→ **Work task**: Go through the data and copy every line exactly, but not the images.

→ **Input material**:
□ □ □ □
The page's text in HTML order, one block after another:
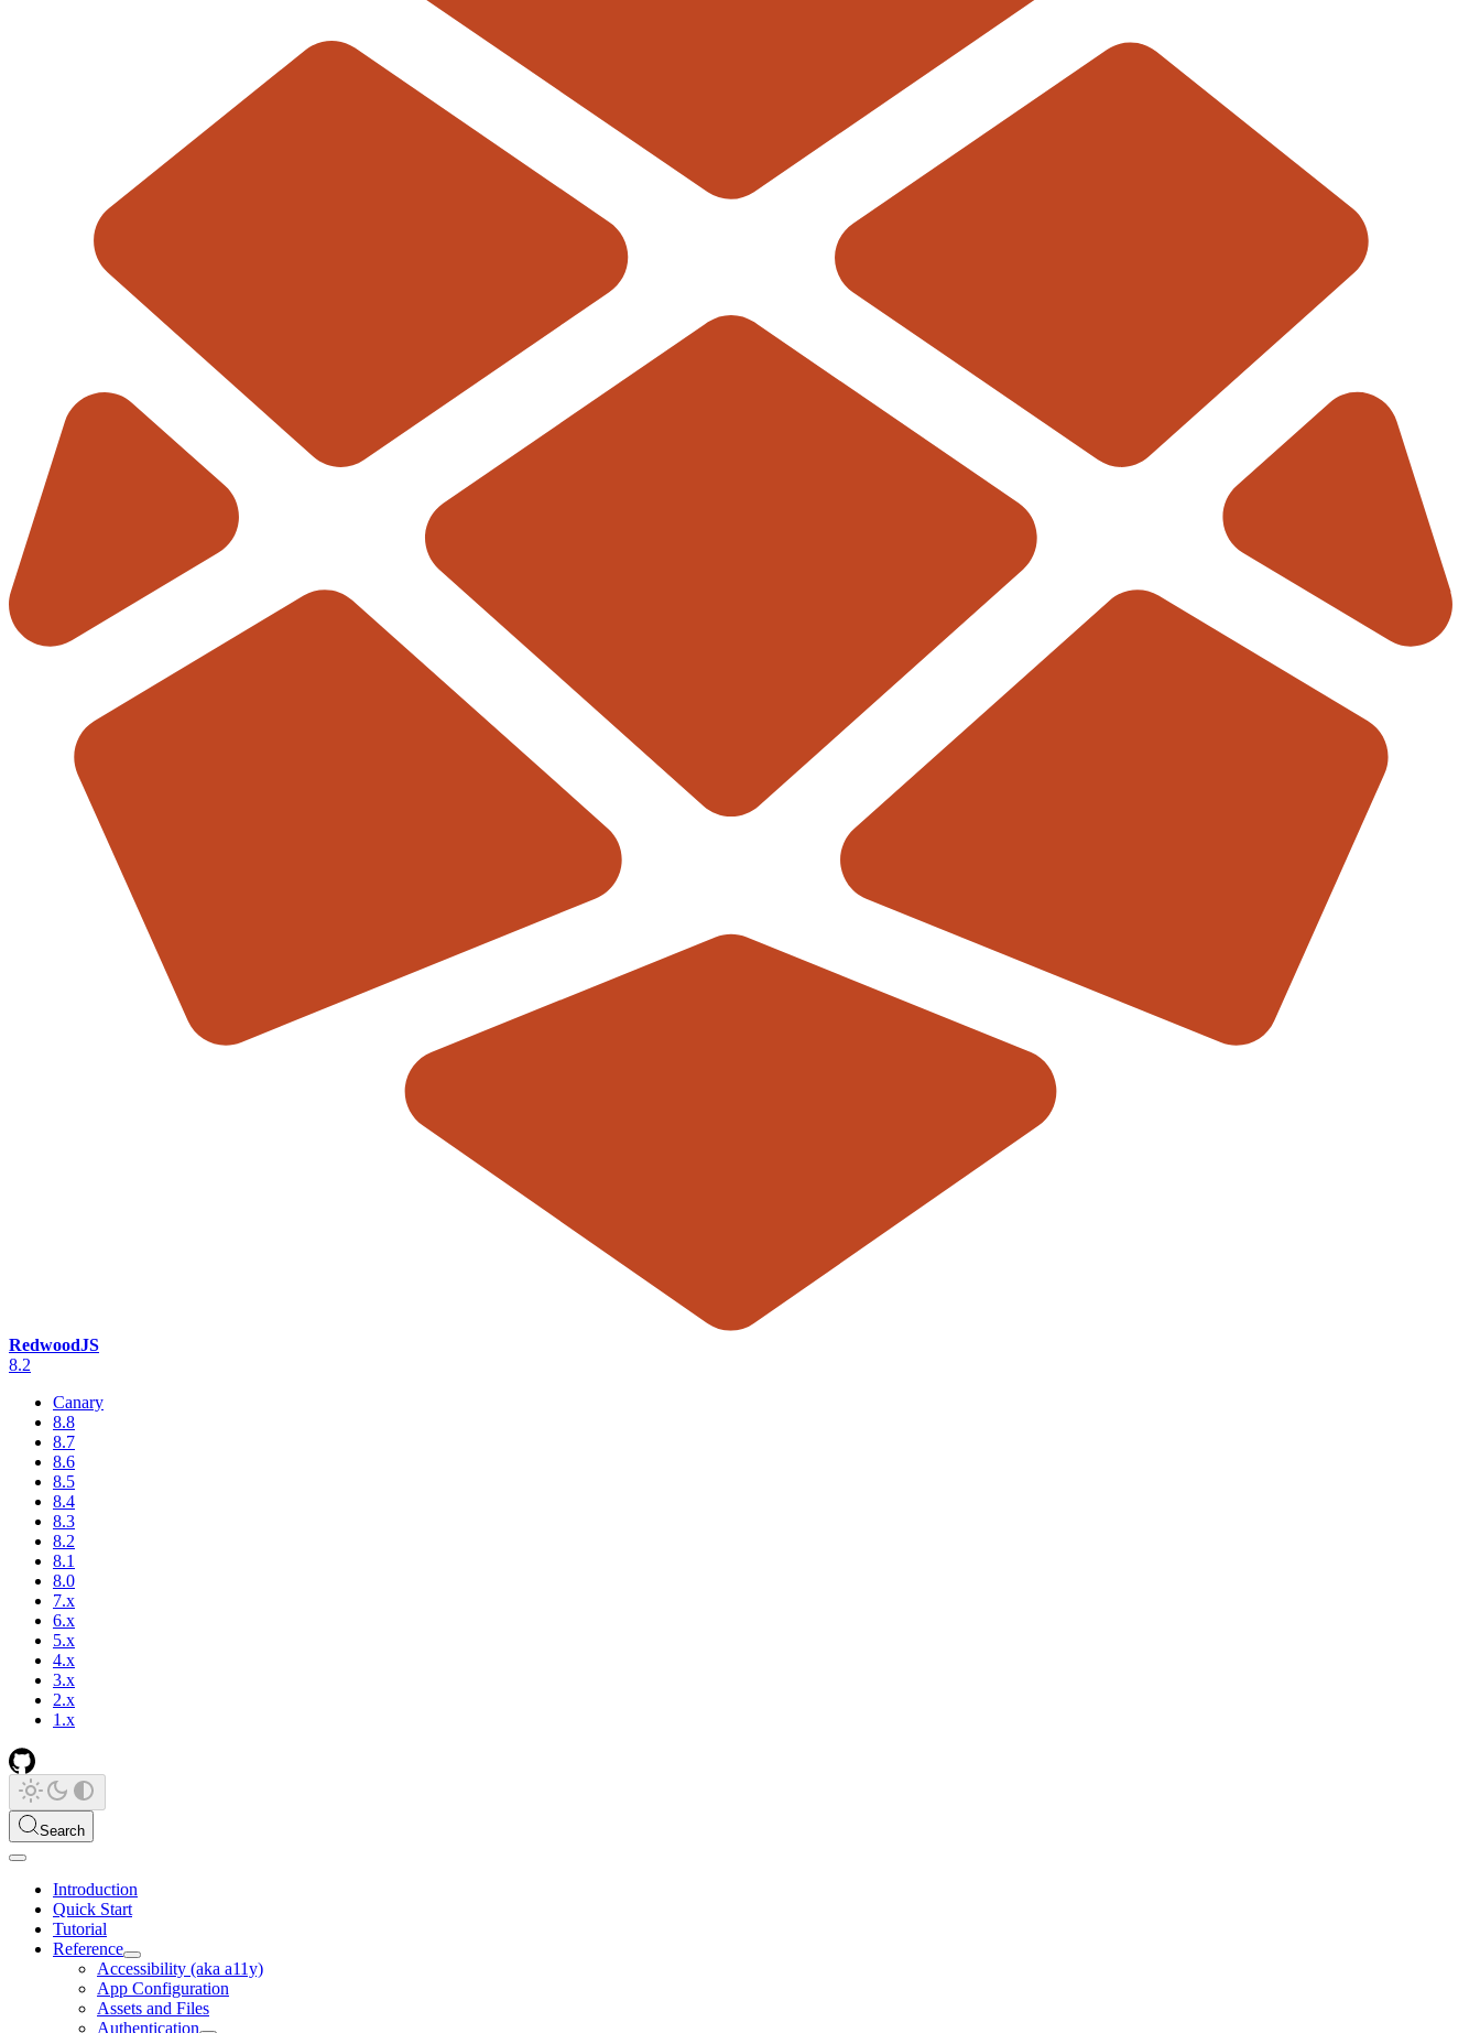
RedwoodJS
8.2
Canary
8.8
8.7
8.6
8.5
8.4
8.3
8.2
8.1
8.0
7.x
6.x
5.x
4.x
3.x
2.x
1.x
Search
Introduction
Quick Start
Tutorial
Reference
Accessibility (aka a11y)
App Configuration
Assets and Files
Authentication
□ □ □ □
→ **Solution**:
The page's text in HTML order, one block after another:
RedwoodJS
8.2
Canary
8.8
8.7
8.6
8.5
8.4
8.3
8.2
8.1
8.0
7.x
6.x
5.x
4.x
3.x
2.x
1.x
Search
Introduction
Quick Start
Tutorial
Reference
Accessibility (aka a11y)
App Configuration
Assets and Files
Authentication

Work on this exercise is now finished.